■ **Work to be completed**
Write the data out in full and word for word. Do not include images.

───── Data under study

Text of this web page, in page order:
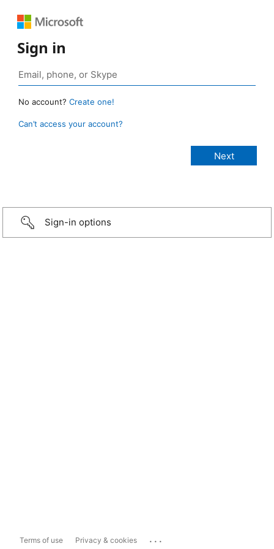
Sign in
No account? Create one!
Can’t access your account?
Sign-in options
Terms of use Privacy & cookies ...
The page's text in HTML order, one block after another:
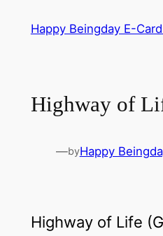
Happy Beingday E-
Highway of
—byHappy
Highway of Life
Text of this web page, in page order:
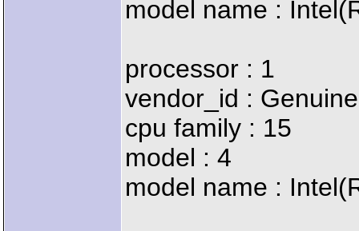
model name :
processor : 1
vendor_id :
cpu family : 15
model : 4
model name :
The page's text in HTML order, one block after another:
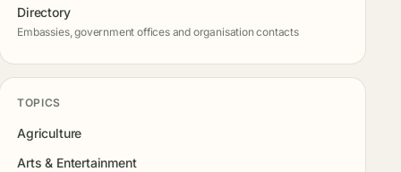
Directory
Embassies, government offices and organisation contacts
TOPICS
Agriculture
Arts & Entertainment
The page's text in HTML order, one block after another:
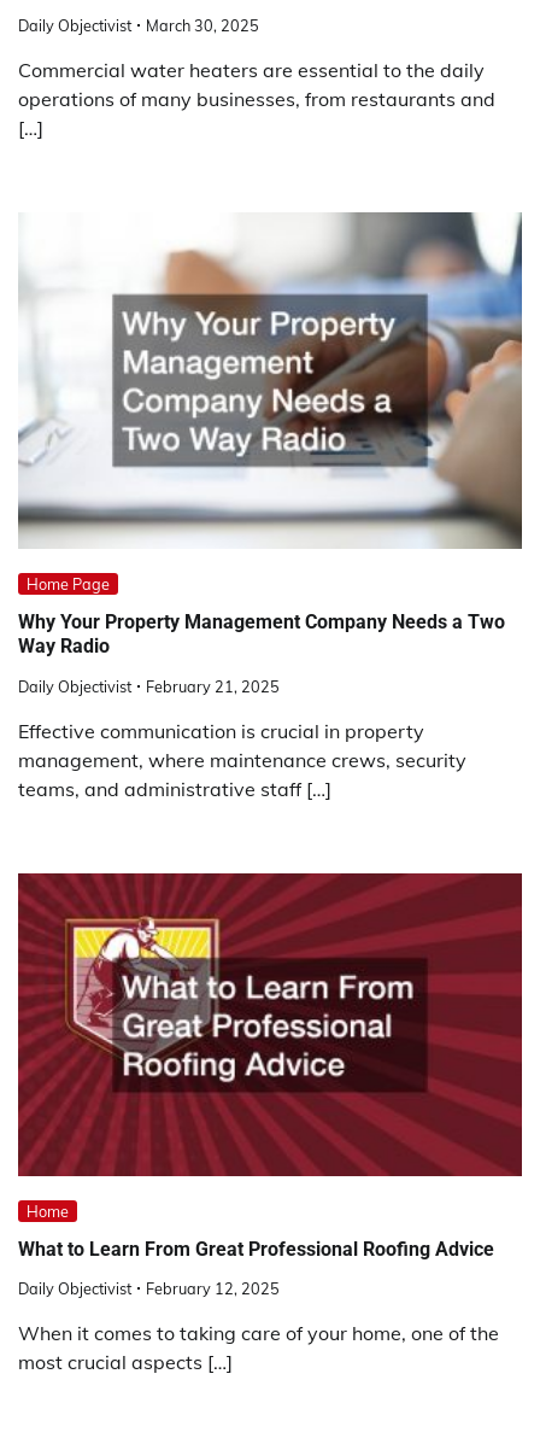
Daily Objectivist March 30, 2025
Commercial water heaters are essential to the daily
operations of many businesses, from restaurants and
[…]
Home Page
Why Your Property Management Company Needs a Two
Way Radio
Daily Objectivist February 21, 2025
Effective communication is crucial in property
management, where maintenance crews, security
teams, and administrative staff […]
Home
What to Learn From Great Professional Roofing Advice
Daily Objectivist February 12, 2025
When it comes to taking care of your home, one of the
most crucial aspects […]
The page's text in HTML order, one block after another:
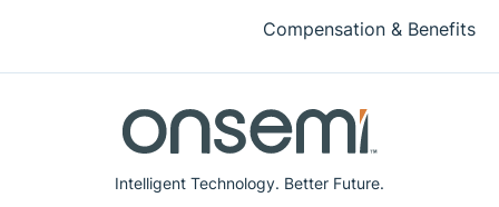
Intelligent Technology. Better Future.
Compensation & Benefits
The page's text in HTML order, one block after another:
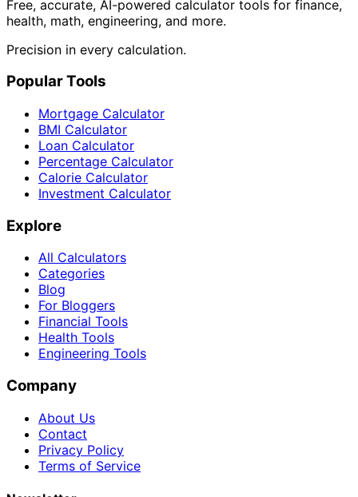
Free, accurate, AI-powered calculator tools for finance,
health, math, engineering, and more.
Precision in every calculation.
Popular Tools
Mortgage Calculator
BMI Calculator
Loan Calculator
Percentage Calculator
Calorie Calculator
Investment Calculator
Explore
All Calculators
Categories
Blog
For Bloggers
Financial Tools
Health Tools
Engineering Tools
Company
About Us
Contact
Privacy Policy
Terms of Service
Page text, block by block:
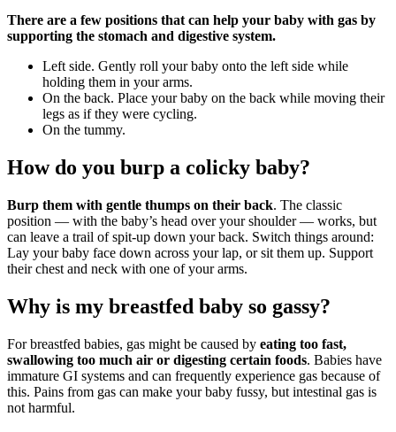
There are a few positions that can help your baby with gas by
supporting the stomach and digestive system.
Left side. Gently roll your baby onto the left side while
holding them in your arms.
On the back. Place your baby on the back while moving their
legs as if they were cycling.
On the tummy.
How do you burp a colicky baby?
Burp them with gentle thumps on their back. The classic
position — with the baby’s head over your shoulder — works, but
can leave a trail of spit-up down your back. Switch things around:
Lay your baby face down across your lap, or sit them up. Support
their chest and neck with one of your arms.
Why is my breastfed baby so gassy?
For breastfed babies, gas might be caused by eating too fast,
swallowing too much air or digesting certain foods. Babies have
immature GI systems and can frequently experience gas because of
this. Pains from gas can make your baby fussy, but intestinal gas is
not harmful.
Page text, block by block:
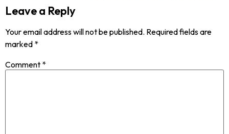
Leave a Reply
Your email address will not be published. Required fields are
marked *
Comment *
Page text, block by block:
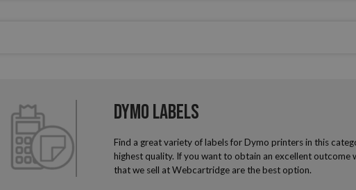
Dymo Labels
Find a great variety of labels for Dymo printers in this
highest quality. If you want to obtain an excellent
that we sell at Webcartridge are the best option.
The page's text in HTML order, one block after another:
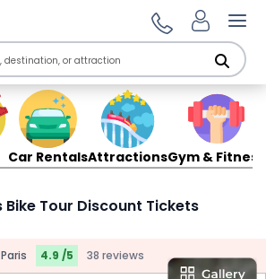
Car RentalsAttractionsGym & Fitness
Bike Tour Discount Tickets
4.9 /5 38 reviews
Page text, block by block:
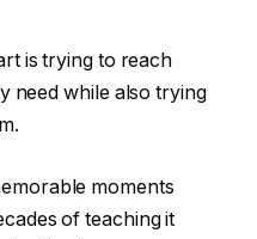
is trying to reach
need while also trying
moments
of teaching it
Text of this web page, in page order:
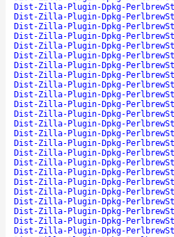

──────────

■ **Expected output**
Text of this web page, in page order:
Sign in
No account? Create one!
Can’t access your account?
Sign-in options
Terms of use Privacy & cookies ...
The page's text in HTML order, one block after another:
Happy Beingday E-
Highway of
—byHappy
Highway of Life
Text of this web page, in page order:
model name :
processor : 1
vendor_id :
cpu family : 15
model : 4
model name :
The page's text in HTML order, one block after another:
Directory
Embassies, government offices and organisation contacts
TOPICS
Agriculture
Arts & Entertainment
The page's text in HTML order, one block after another:
Daily Objectivist March 30, 2025
Commercial water heaters are essential to the daily
operations of many businesses, from restaurants and
[…]
Home Page
Why Your Property Management Company Needs a Two
Way Radio
Daily Objectivist February 21, 2025
Effective communication is crucial in property
management, where maintenance crews, security
teams, and administrative staff […]
Home
What to Learn From Great Professional Roofing Advice
Daily Objectivist February 12, 2025
When it comes to taking care of your home, one of the
most crucial aspects […]
The page's text in HTML order, one block after another:
Intelligent Technology. Better Future.
Compensation & Benefits
The page's text in HTML order, one block after another:
Free, accurate, AI-powered calculator tools for finance,
health, math, engineering, and more.
Precision in every calculation.
Popular Tools
Mortgage Calculator
BMI Calculator
Loan Calculator
Percentage Calculator
Calorie Calculator
Investment Calculator
Explore
All Calculators
Categories
Blog
For Bloggers
Financial Tools
Health Tools
Engineering Tools
Company
About Us
Contact
Privacy Policy
Terms of Service
Page text, block by block:
There are a few positions that can help your baby with gas by
supporting the stomach and digestive system.
Left side. Gently roll your baby onto the left side while
holding them in your arms.
On the back. Place your baby on the back while moving their
legs as if they were cycling.
On the tummy.
How do you burp a colicky baby?
Burp them with gentle thumps on their back. The classic
position — with the baby’s head over your shoulder — works, but
can leave a trail of spit-up down your back. Switch things around:
Lay your baby face down across your lap, or sit them up. Support
their chest and neck with one of your arms.
Why is my breastfed baby so gassy?
For breastfed babies, gas might be caused by eating too fast,
swallowing too much air or digesting certain foods. Babies have
immature GI systems and can frequently experience gas because of
this. Pains from gas can make your baby fussy, but intestinal gas is
not harmful.
Page text, block by block:
Leave a Reply
Your email address will not be published. Required fields are
marked *
Comment *
Page text, block by block:
Dymo Labels
Find a great variety of labels for Dymo printers in this
highest quality. If you want to obtain an excellent
that we sell at Webcartridge are the best option.
The page's text in HTML order, one block after another:
Car RentalsAttractionsGym & Fitness
Bike Tour Discount Tickets
4.9 /5 38 reviews
Page text, block by block:
is trying to reach
need while also trying
moments
of teaching it
Text of this web page, in page order:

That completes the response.